O estudo também mostrou que as características clínicas da criança influenciam a chance de identificar a causa genética. Casos de displasias esqueléticas ou síndromes associadas a outras alterações, como malformações ou distúrbios do neurodesenvolvimento, apresentam taxas de diagnóstico que chegam a quase 50% com os métodos atuais.
Mesmo entre crianças aparentemente saudáveis, cuja única manifestação clínica é a baixa estatura, a investigação genética pode trazer respostas. De acordo com o pesquisador, aproximadamente uma em cada sete crianças desse grupo apresenta uma alteração em um único gene capaz de explicar a condição.

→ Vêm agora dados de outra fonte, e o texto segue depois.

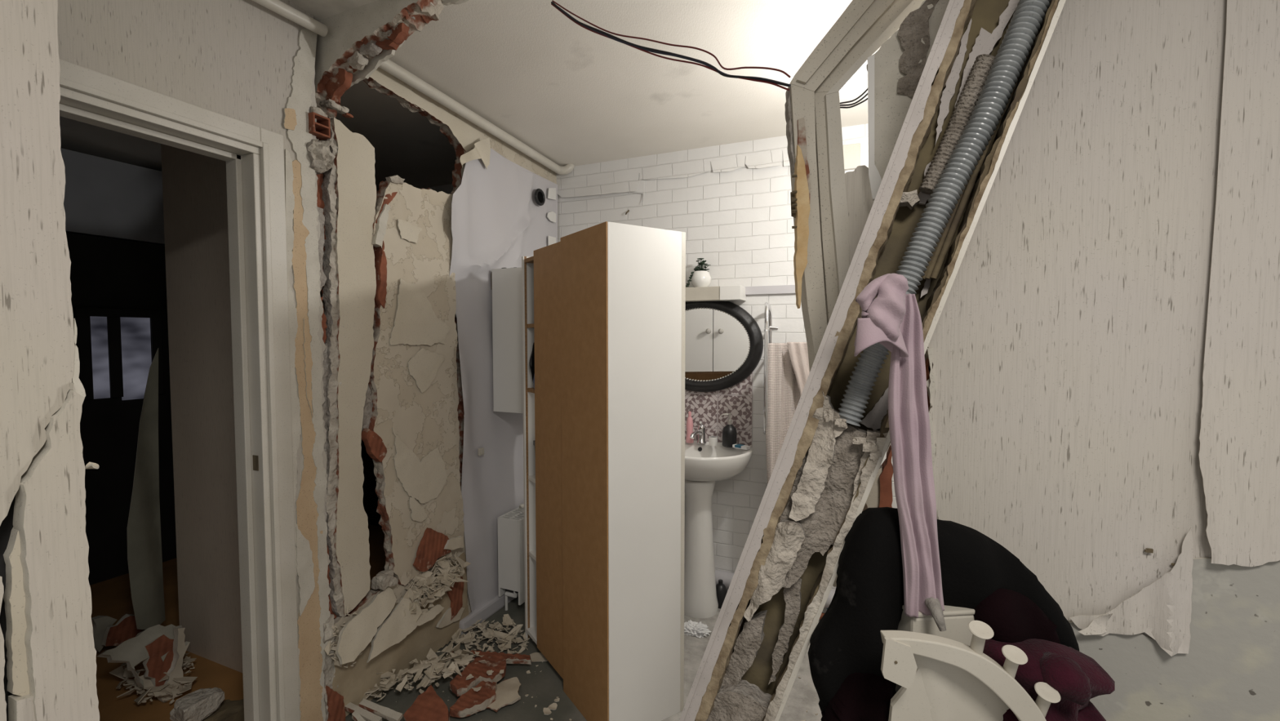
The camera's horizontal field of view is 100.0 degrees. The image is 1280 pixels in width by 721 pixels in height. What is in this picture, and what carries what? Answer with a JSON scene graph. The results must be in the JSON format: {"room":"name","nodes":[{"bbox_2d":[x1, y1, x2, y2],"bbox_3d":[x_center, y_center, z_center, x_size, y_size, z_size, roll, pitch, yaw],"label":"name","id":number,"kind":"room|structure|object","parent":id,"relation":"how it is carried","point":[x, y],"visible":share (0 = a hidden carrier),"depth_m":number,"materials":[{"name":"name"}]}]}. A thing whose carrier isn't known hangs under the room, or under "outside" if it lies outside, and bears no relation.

Embora a taxa de diagnóstico seja menor do que nos casos sindrômicos, os resultados reforçam a importância da investigação genética mesmo quando a baixa estatura é o único sinal clínico.
Tratamento mais individualizado
Lima Jorge destaca que identificar a causa da baixa estatura permite personalizar o tratamento de cada paciente.
Segundo ele, há situações em que o diagnóstico genético contraindica o uso do hormônio do crescimento devido ao risco de efeitos adversos. Além disso, conhecer a origem da condição possibilita a realização de exames específicos para monitorar possíveis complicações e definir um acompanhamento mais adequado.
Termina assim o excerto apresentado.